À travers cette rage et cette peine, j’essaie de te faire honneur. Tu n’aurais pas voulu de mes larmes, tu souhaitais plutôt que je profite d’être ici, maintenant, entourée de ces enfants en grève qui m’énervent… mais que j’aime tant! On en aurait rit, justement. Tu voudrais que je savoure chaque instant avec mon mari, toi qui n’aies pas pu dire oui à l’homme de ta vie.

Véro et son amie Marie-Annick.

Tu avais peur que l’on t’oublie. Sois sans crainte, mon amie. 

Ton rire résonne dans ma tête chaque jour! On va se le dire, tu n’as pas toujours été sage! Tu avais ce doux mélange de maman-née et de petit ange cornu que je connais moi-même si bien! Tu étais à la fois puissante et douce, intelligente et remplie de folie. Tu es de ces humains qui laissent un sillon derrière eux, et j’ai bien envie de m’y laisser promener de temps en temps.

Je me rappelle t’avoir demandé comment tu faisais pour trouver la force de te relever et de continuer à te battre. Ta réponse était en fait une question lourde de sens: “Est-ce que j’ai vraiment le choix?”.

En réalité, personne ne t’en aurait voulu, tsé. Mais je comprends. Vivre. C’était la seule option. Jusqu’aux derniers instants, il n’y avait pas de plan B. Au fond, n’est-ce pas la seule façon de voir les choses?

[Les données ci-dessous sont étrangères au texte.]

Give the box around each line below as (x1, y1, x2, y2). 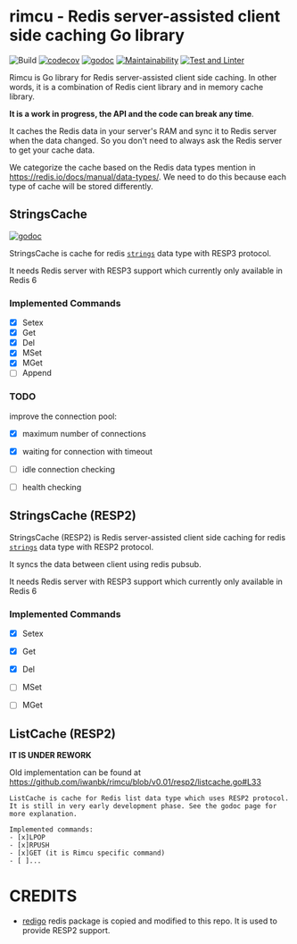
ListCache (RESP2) (9, 726, 116, 741)
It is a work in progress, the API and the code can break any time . (9, 108, 254, 119)
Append (21, 368, 52, 379)
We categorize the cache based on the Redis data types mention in (9, 162, 256, 172)
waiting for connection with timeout (21, 446, 153, 456)
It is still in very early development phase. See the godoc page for (9, 802, 277, 811)
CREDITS (9, 886, 78, 906)
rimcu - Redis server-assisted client (9, 6, 281, 27)
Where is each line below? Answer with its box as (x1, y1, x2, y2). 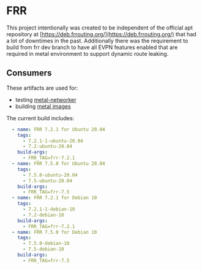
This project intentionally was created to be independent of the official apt (6, 24, 193, 31)
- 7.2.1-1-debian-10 (22, 206, 75, 212)
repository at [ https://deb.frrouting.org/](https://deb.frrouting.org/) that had (6, 30, 197, 37)
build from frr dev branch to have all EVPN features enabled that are (6, 44, 178, 51)
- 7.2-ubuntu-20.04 (22, 144, 72, 150)
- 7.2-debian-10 (22, 212, 64, 218)
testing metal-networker (15, 96, 77, 103)
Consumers (6, 68, 52, 79)
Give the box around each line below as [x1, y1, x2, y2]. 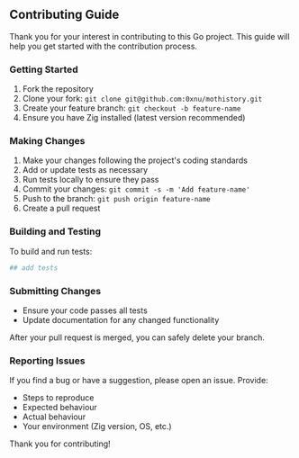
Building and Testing [9, 225, 102, 238]
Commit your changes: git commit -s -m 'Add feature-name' [22, 184, 250, 194]
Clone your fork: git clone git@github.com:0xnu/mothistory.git [22, 94, 263, 104]
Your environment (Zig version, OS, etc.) [22, 421, 173, 432]
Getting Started [9, 63, 78, 76]
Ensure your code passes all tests [22, 305, 149, 316]
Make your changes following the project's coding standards [22, 155, 248, 166]
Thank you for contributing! [9, 438, 111, 449]
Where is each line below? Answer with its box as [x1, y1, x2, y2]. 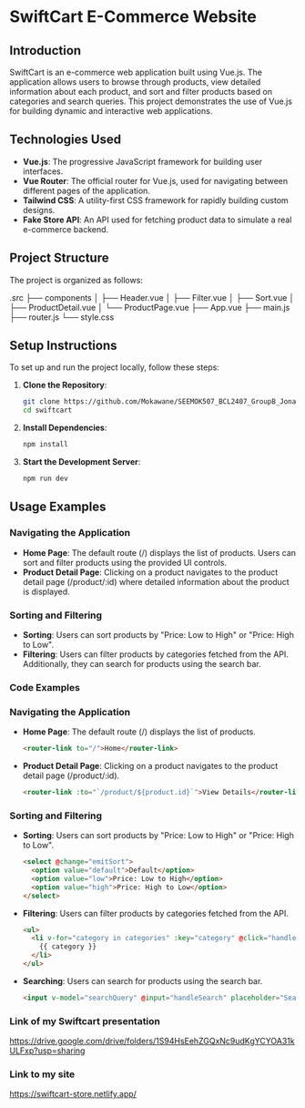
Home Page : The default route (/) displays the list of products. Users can [22, 547, 297, 558]
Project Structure [9, 251, 109, 266]
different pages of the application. [22, 185, 150, 196]
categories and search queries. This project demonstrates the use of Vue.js [9, 96, 293, 107]
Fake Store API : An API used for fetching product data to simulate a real [22, 214, 292, 225]
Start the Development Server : [22, 457, 141, 467]
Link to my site [9, 1068, 76, 1081]
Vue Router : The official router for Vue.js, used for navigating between [22, 175, 289, 186]
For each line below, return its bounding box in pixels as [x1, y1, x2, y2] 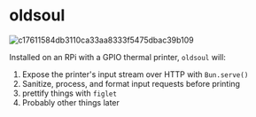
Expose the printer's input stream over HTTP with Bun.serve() [21, 68, 249, 80]
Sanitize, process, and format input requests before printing [21, 78, 241, 89]
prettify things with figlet [21, 88, 118, 98]
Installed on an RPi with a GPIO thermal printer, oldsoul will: [9, 51, 226, 62]
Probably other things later [21, 97, 120, 107]
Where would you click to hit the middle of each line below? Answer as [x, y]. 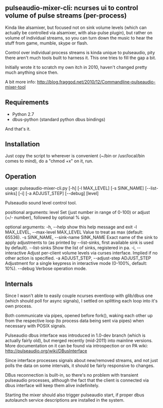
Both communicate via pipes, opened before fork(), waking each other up [79, 316]
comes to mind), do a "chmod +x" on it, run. [49, 161]
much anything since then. [32, 72]
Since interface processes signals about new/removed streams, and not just [81, 361]
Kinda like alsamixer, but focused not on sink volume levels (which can [76, 27]
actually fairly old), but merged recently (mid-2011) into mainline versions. [79, 341]
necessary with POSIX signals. [36, 326]
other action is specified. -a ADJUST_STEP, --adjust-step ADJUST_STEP [78, 258]
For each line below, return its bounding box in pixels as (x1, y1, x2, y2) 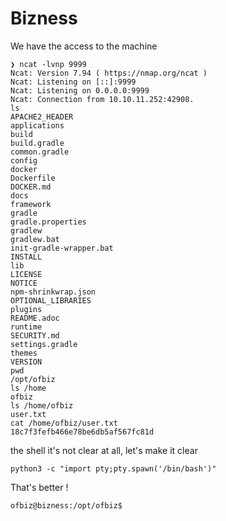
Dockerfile (10, 173, 56, 183)
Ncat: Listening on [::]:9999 (10, 77, 137, 87)
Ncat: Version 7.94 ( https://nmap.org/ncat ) (10, 68, 208, 78)
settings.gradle (10, 339, 78, 349)
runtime (10, 322, 43, 332)
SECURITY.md (10, 330, 60, 341)
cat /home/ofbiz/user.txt (10, 418, 118, 428)
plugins (10, 304, 43, 314)

Tu as tenu à m’offrir quelques dernières paroles. Parmi celles-ci: “Ne doute jamais du bien que tu fais autour de toi.” C’est un cadeau inestimable, et j’en fais maintenant aussi une responsabilité.

Véro dans le désert! Tu en étais fière.

Je ris, chante et danse!

Je célèbre les anniversaires et les fêtes pour les cadeaux qu’ils sont!

Je m’inquiète pour mes enfants, les accompagne, les aime.

Je chéris l’amour qui m’est offert et l’offre en retour.

Je grandis des difficultés.

Je joue, rêve et recommence!

Je partage la vie avec ceux qui font partie de la mienne.

J’ai 40 ans pour moi, pour toi, et pour tous ceux qui n’ont pas soufflé autant de bougies.

Bonne fête mon amie! Tu es encore ici, tu vois?